Now we are at one zero zero and since we are at one zero zero, we need to note something about this gate. When we toggle to one zero zero, that changed this to a high and this to a high, both ?B and ?C went high. That changes both of those to one which makes this zero. What will happen is on the next few counts, this is simply going to remain as a one, because the only time that this digit will change, is when both of this are high. Through the next couple of counts, these are going to go to one and then two and then three and then it will switch again. Because we are at count four, notice for count five, six and seven this has to remain high.

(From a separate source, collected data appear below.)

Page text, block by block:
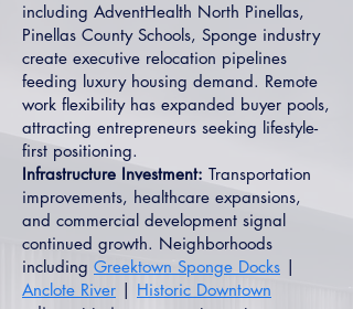
including AdventHealth North Pinellas,
Pinellas County Schools, Sponge industry
create executive relocation pipelines
feeding luxury housing demand. Remote
work flexibility has expanded buyer pools,
attracting entrepreneurs seeking lifestyle-
first positioning.
Infrastructure Investment: Transportation
improvements, healthcare expansions,
and commercial development signal
continued growth. Neighborhoods
including Greektown Sponge Docks |
Anclote River | Historic Downtown
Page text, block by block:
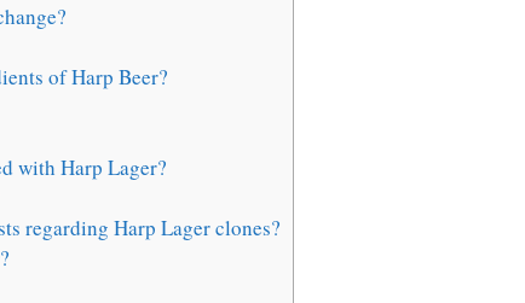
of Harp Beer?
with Harp Lager?
regarding Harp Lager clones?
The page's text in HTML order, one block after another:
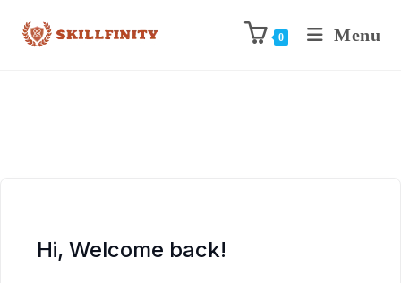
0 Menu
Hi, Welcome back!
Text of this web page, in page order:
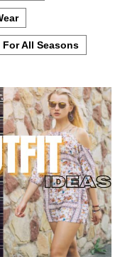
All Seasons
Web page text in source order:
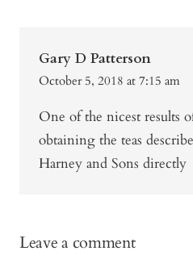
Gary D Patterson
October 5, 2018 at 7:15 am
One of the nicest results
obtaining the teas
Harney and Sons directly
Leave a comment
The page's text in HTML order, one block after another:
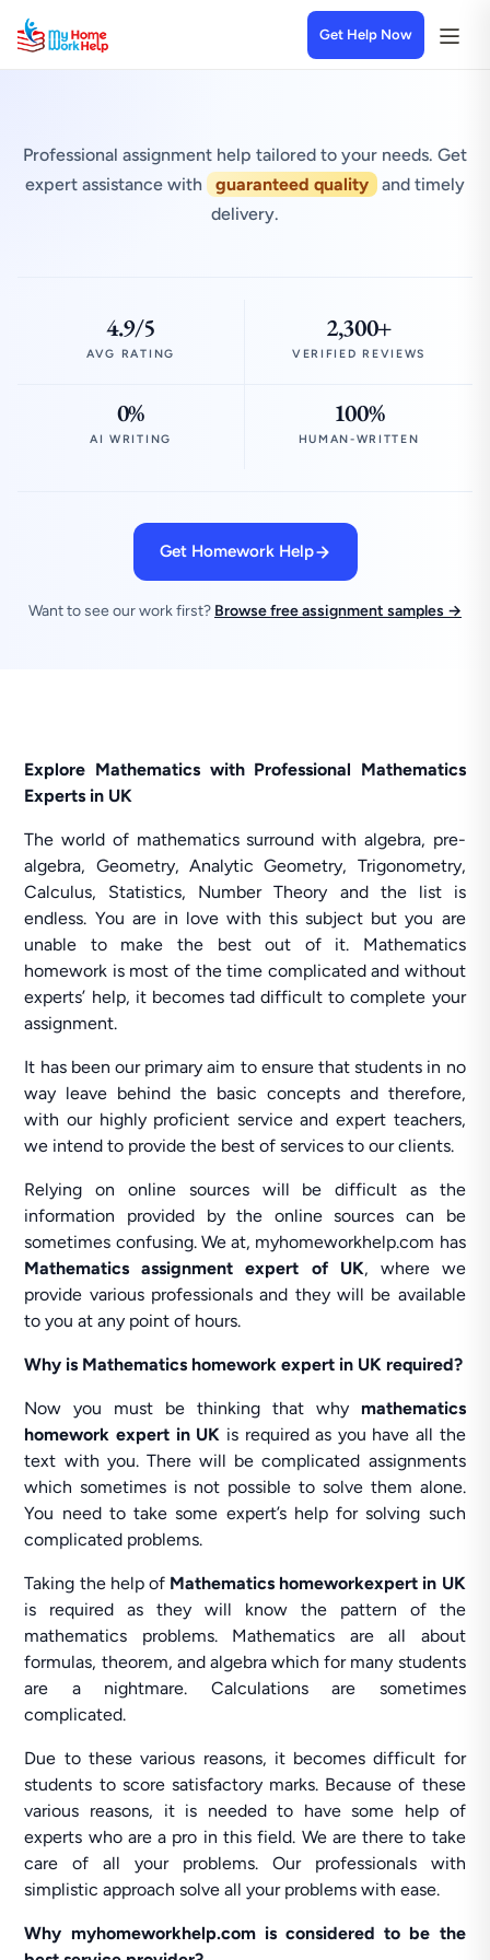
Get Help Now
Professional assignment help tailored to your needs. Get
expert assistance with
guaranteed quality
and timely
delivery.
4.9/5
AVG RATING
2,300+
VERIFIED REVIEWS
0%
AI WRITING
100%
HUMAN-WRITTEN
Get Homework Help
Want to see our work first? Browse free assignment samples →
Explore Mathematics with Professional Mathematics
Experts in UK
The world of mathematics surround with algebra, pre-
algebra, Geometry, Analytic Geometry, Trigonometry,
Calculus, Statistics, Number Theory and the list is
endless. You are in love with this subject but you are
unable to make the best out of it. Mathematics
homework is most of the time complicated and without
experts’ help, it becomes tad difficult to complete your
assignment.
It has been our primary aim to ensure that students in no
way leave behind the basic concepts and therefore,
with our highly proficient service and expert teachers,
we intend to provide the best of services to our clients.
Relying on online sources will be difficult as the
information provided by the online sources can be
sometimes confusing. We at, myhomeworkhelp.com has
Mathematics assignment expert of UK, where we
provide various professionals and they will be available
to you at any point of hours.
Why is Mathematics homework expert in UK required?
Now you must be thinking that why mathematics
homework expert in UK is required as you have all the
text with you. There will be complicated assignments
which sometimes is not possible to solve them alone.
You need to take some expert’s help for solving such
complicated problems.
Taking the help of Mathematics homeworkexpert in UK
is required as they will know the pattern of the
mathematics problems. Mathematics are all about
formulas, theorem, and algebra which for many students
are a nightmare. Calculations are sometimes
complicated.
Due to these various reasons, it becomes difficult for
students to score satisfactory marks. Because of these
various reasons, it is needed to have some help of
experts who are a pro in this field. We are there to take
care of all your problems. Our professionals with
simplistic approach solve all your problems with ease.
Why myhomeworkhelp.com is considered to be the
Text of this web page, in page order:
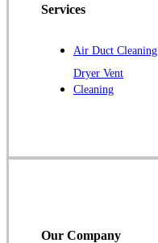
Services
Air Duct Cleaning
Dryer Vent
Cleaning
Our Company
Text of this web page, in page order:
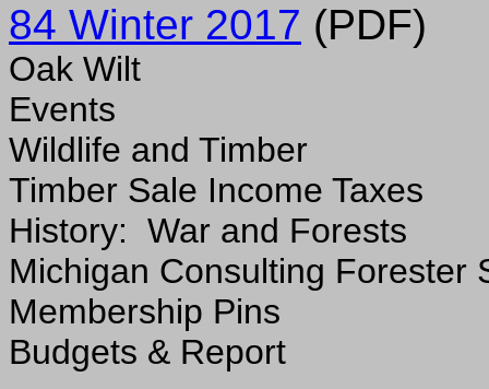
84 Winter 2017 (PDF)
Oak Wilt
Events
Wildlife and Timber
Timber Sale Income Taxes
History: War and Forests
Michigan Consulting Forester
Membership Pins
Budgets & Report

We are at count number four and there is a zero going over here. To go to five, we need to go to one zero one. Now in order to do that, this has to remain the same and since this is a zero from QC, this will not toggle, but this will always toggle because of the fact that we have the ones here. That will give us five, so that would be one zero one.

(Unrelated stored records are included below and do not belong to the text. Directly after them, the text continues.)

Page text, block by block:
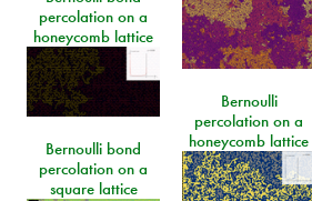
percolation on a
honeycomb lattice
Bernoulli
percolation on a
honeycomb lattice
Bernoulli bond
percolation on a
square lattice
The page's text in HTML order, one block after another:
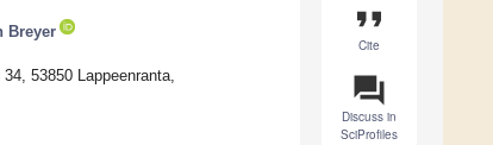
format_quote
Cite
question_answer
Discuss in
SciProfiles
Breyer
53850 Lappeenranta,
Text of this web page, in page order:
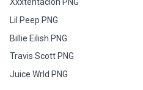
Xxxtentacion PNG
Lil Peep PNG
Billie Eilish PNG
Travis Scott PNG
Juice Wrld PNG
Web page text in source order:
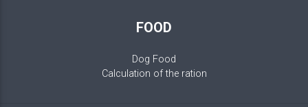
FOOD
Dog Food
Calculation of the ration
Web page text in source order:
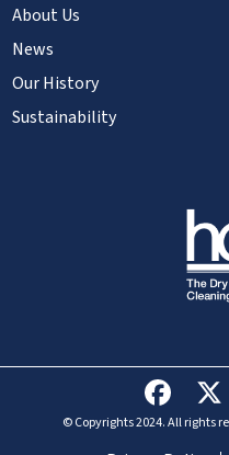
About Us
News
Our History
Sustainability
© Copyrights 2024. All rights
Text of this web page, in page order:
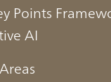
Points
AI
the

The next one, let's see where we are at. One zero one - then the one from QC goes over to our J and our K inputs here on the next pulse. QB will toggle because of that, QC will also toggle but they're just going to Flip Flop. We are at one zero one. Then we will be at one one zero. Again we are at one, now we are at ... Let's see, we have to find a place to write. I guess we'll write then down here. We are one one zero that gives us our count of six. Since we are at zero here, on the next count, this will not toggle because there are zeros on the B. C will always toggle, so then we will have one one one.

The next one is a critical count because we have to go from one and effectively re-reset to zero. Now the way this is going to occur, notice this one will always toggle, so it will go to zero. Notice we have the one going over here to this, so this one is going to toggle. Since we have the one here and the one here on the B and C outputs - the ?B and the ?C - again they are at that zero state that is the only state that causes this to be enabled so we have a one here. We have ones on all of the JK inputs and each of the states of the JKs are ones. On the next clock pulse, we will go to zero.

That is the basic theory of how a counter works. This is a synchronous counter. Now this particular image right here, this is a simulation of that particular circuit. Now you'll notice there is a lot more wires in it because we've got to the clears and sets have to be there and then we have added these little light bulbs for illumination. Now what you can do and I encourage you to do this. This is going to be a circuit, 1526 is to do the simulation and when you turn this one, you're going to see these lights illuminate and these lights will represent the counters.

In fact when we started with this zero zero one and this and this and this, what you will see here is count five, because we have one zero one and you will be able to see a count. Now to see it ... It may be going very fast. What you might want to do is go in and click on this clock and set the frequency of the clock input down so then you can see them. I think it's set to 1,000. If you set it to 100, then you can see it count very methodically. Then this device over here lets point to it ... this is a logic analyzer and if in electronics work bench if you click on that, that will give you ... Do you want to see if we can go back to ... This is a part of that.

This graph right here will show you the various outputs and in fact, in your simulation, this third input is 0 and you will need to draw a connection here going down to here, so you can see actually the output of the C Flip Flop.

That pretty much wraps up the theory of this. If I can get the simulation to run on, I may add a little piece to this to show this in action. If that doesn't occur, in fact, I want you to do this anyway. I want you to go and look at this and simulate it yourself. That concludes our discussion on counters.